Activity: Please copy all of the entries exactly, but drop every picture.

───── Input material ─────

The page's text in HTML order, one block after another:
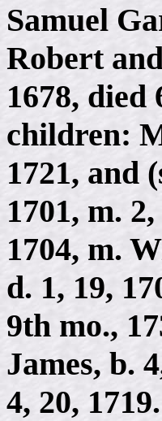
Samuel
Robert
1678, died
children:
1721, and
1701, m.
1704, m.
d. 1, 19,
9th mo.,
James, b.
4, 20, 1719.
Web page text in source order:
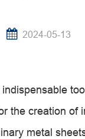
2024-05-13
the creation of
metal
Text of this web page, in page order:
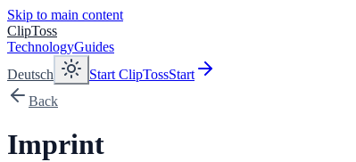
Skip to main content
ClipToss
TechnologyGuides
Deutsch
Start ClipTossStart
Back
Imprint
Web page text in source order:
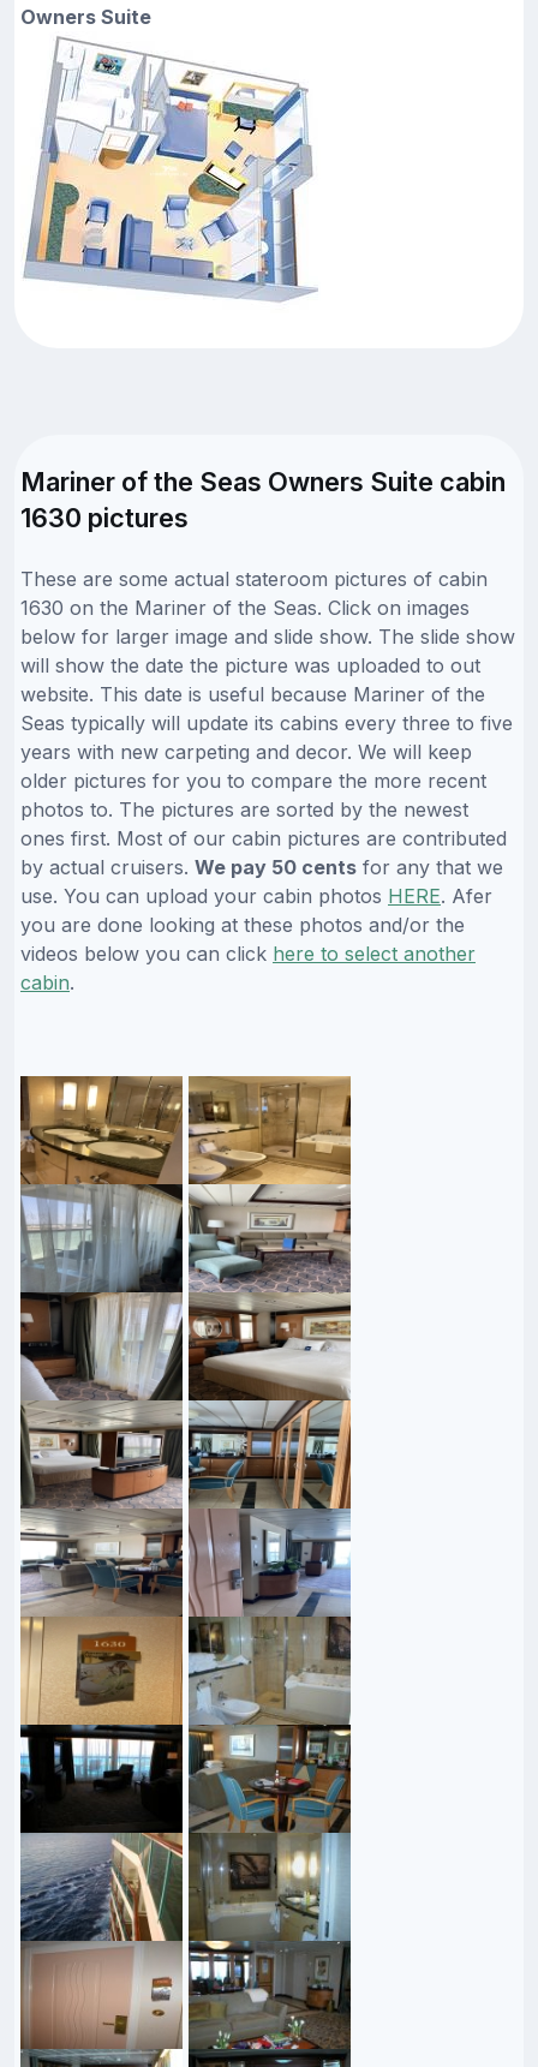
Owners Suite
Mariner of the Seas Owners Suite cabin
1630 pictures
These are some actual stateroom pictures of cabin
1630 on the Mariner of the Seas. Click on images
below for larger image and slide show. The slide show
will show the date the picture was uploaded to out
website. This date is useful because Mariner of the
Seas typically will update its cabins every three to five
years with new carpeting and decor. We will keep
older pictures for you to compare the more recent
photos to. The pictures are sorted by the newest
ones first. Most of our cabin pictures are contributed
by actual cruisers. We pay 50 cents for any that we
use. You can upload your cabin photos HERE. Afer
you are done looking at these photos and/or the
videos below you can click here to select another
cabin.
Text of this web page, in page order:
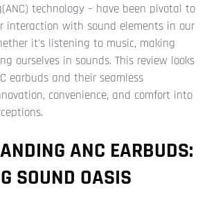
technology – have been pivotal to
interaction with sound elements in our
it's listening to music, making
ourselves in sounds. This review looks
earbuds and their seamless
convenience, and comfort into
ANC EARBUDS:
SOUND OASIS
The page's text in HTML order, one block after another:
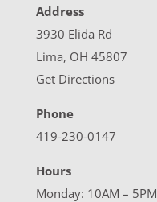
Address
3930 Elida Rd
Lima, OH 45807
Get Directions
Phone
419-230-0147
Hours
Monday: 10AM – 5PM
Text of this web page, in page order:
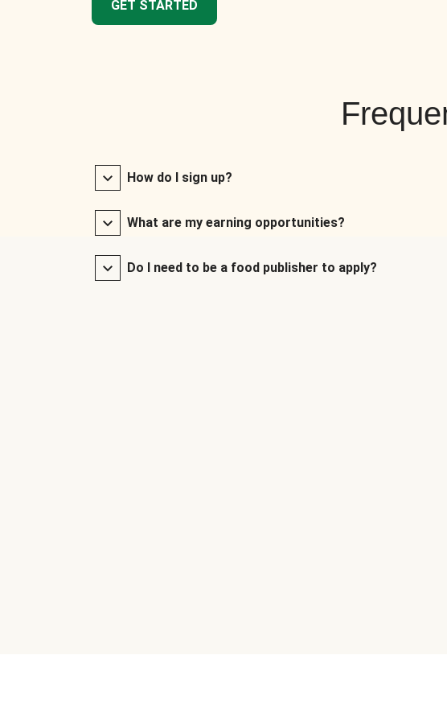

─────

Worked solution:
The page's text in HTML order, one block after another:
Samuel
Robert
1678, died
children:
1721, and
1701, m.
1704, m.
d. 1, 19,
9th mo.,
James, b.
4, 20, 1719.
Web page text in source order:
2024-05-13
the creation of
metal
Text of this web page, in page order:
Skip to main content
ClipToss
TechnologyGuides
Deutsch
Start ClipTossStart
Back
Imprint
Web page text in source order:
Owners Suite
Mariner of the Seas Owners Suite cabin
1630 pictures
These are some actual stateroom pictures of cabin
1630 on the Mariner of the Seas. Click on images
below for larger image and slide show. The slide show
will show the date the picture was uploaded to out
website. This date is useful because Mariner of the
Seas typically will update its cabins every three to five
years with new carpeting and decor. We will keep
older pictures for you to compare the more recent
photos to. The pictures are sorted by the newest
ones first. Most of our cabin pictures are contributed
by actual cruisers. We pay 50 cents for any that we
use. You can upload your cabin photos HERE. Afer
you are done looking at these photos and/or the
videos below you can click here to select another
cabin.
Text of this web page, in page order:
technology – have been pivotal to
interaction with sound elements in our
it's listening to music, making
ourselves in sounds. This review looks
earbuds and their seamless
convenience, and comfort into
ANC EARBUDS:
SOUND OASIS
The page's text in HTML order, one block after another:
Address
3930 Elida Rd
Lima, OH 45807
Get Directions
Phone
419-230-0147
Hours
Monday: 10AM – 5PM
Text of this web page, in page order:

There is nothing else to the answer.